Что ж, если Олегу угодно тешить себя этой сказочкой - ради Бога. Интересно только, почему он с «чистой совестью» вот-вот заработает синдром Эксифера.
- Ладно, как знаешь, - говорю я примирительно. - И всё же крысы ничем не хуже людей.
- Разве что в универсальном смысле.
- Не скажи.
- Объясни.
- Ну, давай подумаем, кто такие люди, - говорю я. - Жирные, неповоротливые создания, страдающие отдышкой, подагрой, гастритом и прочей дрянью, с трудом переваливающиеся на закостенелых от долгого сидения ногах, отирающие пот с блестящих лысин, умирающие в трамваях, метро, на улице и дома, падающие, судорожно хватая руками воздух, в обморок от жары и перенапряжения - жалкие выкидыши индустриального мира, который смеётся, глядя на них, и его смех гудит в трубах заводов, рёве машин, грохоте поездов. И эти существа лучше крыс?

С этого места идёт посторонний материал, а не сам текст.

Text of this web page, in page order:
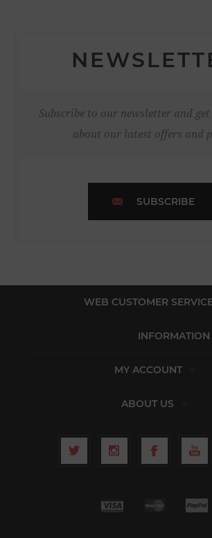
Subscribe to our newsletter and
about our latest offers and
SUBSCRIBE
WEB CUSTOMER
INFORMATION
MY ACCOUNT
ABOUT US
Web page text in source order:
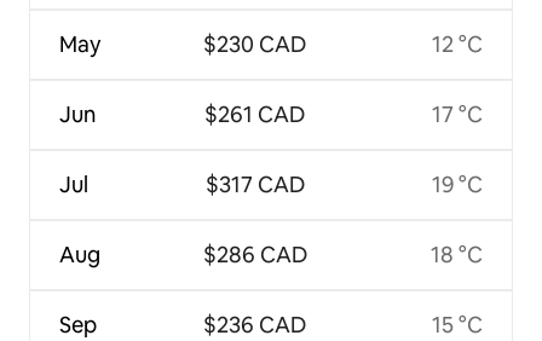
May
Jun
Jul
Aug
Sep
$230 CAD
$261 CAD
$317 CAD
$286 CAD
$236 CAD
12 °C
17 °C
19 °C
18 °C
15 °C

- Какая речь! - усмехается Олег. - Ты словно готовился. Но это всё демагогия.
- Неужели? Ты не хочешь слушать доводы разума. Признай хотя бы, что человек - такое же животное, как и любое другое, и в нём нет ничего особенного.
- Кроме разума.
- Ты считаешь, что он сделал человека лучше?
- Хочется думать, что да.
- Из-за него люди руководствуются самолюбием, гордыней и тщеславием, а не здравым смыслом.
- Значит, от животных они всё-таки отличаются.

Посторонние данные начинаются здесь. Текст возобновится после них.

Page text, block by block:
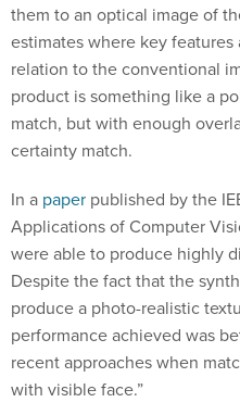
them to an optical image of
estimates where key
relation to the conventional
product is something like a
match, but with enough
certainty match.
In a paper published by the
Applications of Computer
were able to produce highly
Despite the fact that the
produce a photo-realistic
performance achieved was
recent approaches when
with visible face.”

Олег улыбается, довольный, что поймал меня в ловушку.
- Не в лучшую сторону, - говорю я.
- И тем не менее. Послушай, зачем нам спорить? Конечно, человек - животное, как и крыса, но он стоит неизмеримо выше неё в развитии.

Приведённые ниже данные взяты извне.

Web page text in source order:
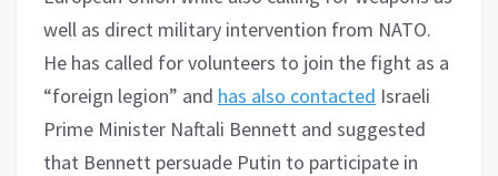
well as direct military intervention from NATO.
He has called for volunteers to join the fight as a
“foreign legion” and has also contacted Israeli
Prime Minister Naftali Bennett and suggested
that Bennett persuade Putin to participate in

- Всё относительно. Шкалу-то придумали люди.
Олег пожимает плечами.
- Да и ладно. Какая разница? Скажи лучше, не пора ли нам поужинать? От бессмысленных дискуссий у меня всегда разыгрывается аппетит.
- Ты прав, - говорю я примирительно. - Идём.
Мы спускаемся в столовую, где нас ожидает нечто замечательное по своим кулинарным качествам, о чём свидетельствует царящий в комнате аромат. Валентина расстаралась - должно быть, надеется искупить таким образом вину мужа. Фёдор прислуживает с каменным лицом. Изображает идеального батлера. Поздно, дружок.
Мы садимся и принимаемся за еду - молча и сосредоточенно. Фаршированный рисом сладкий перец, острые баклажаны, говядина с апельсинами по-турецки, роллы с лососем, четыре разных соуса к мясу, рассыпчатые кексы - пища столь прекрасна, что я невольно вспоминаю пиры Вальтазара, на которых древние предавались чревоугодию. Не хватает лишь горящих надписей на стенах.
Постепенно течение моих мыслей принимает другое направление. Я вспоминаю Марию, хотя это всегда сопровождается болью.
Она не любила электрический свет - даже приглушённое сияние торшера заставляло её жмуриться. Поэтому мы довольствовались розовыми лучами заката или матовыми пятнами луны, которые скользили по нам, то тревожно замирая на простыне, то выхватывая из темноты неясные формы и сразу же отпуская их - лишь для того, чтобы осветить другие. Окно почти всегда было приоткрыто, и прохладный воздух мегаполиса, горький днём, а ночью ласкающий и нежный, осторожно просачивался в комнату.
После секса Мария почти сразу засыпала, уютно пристроившись на моём плече, а я подолгу лежал с закрытыми глазами, напряжённо вслушиваясь в её дыхание.
Говорят, вдовцы, даже женившись вторично, продолжают любить своих умерших жён. Это происходит от уверенности, что женщина уже никогда не будет принадлежать другому.
Думая о Марии, я чувствую злобу. Она сжигает меня, разъедает подобно кислоте.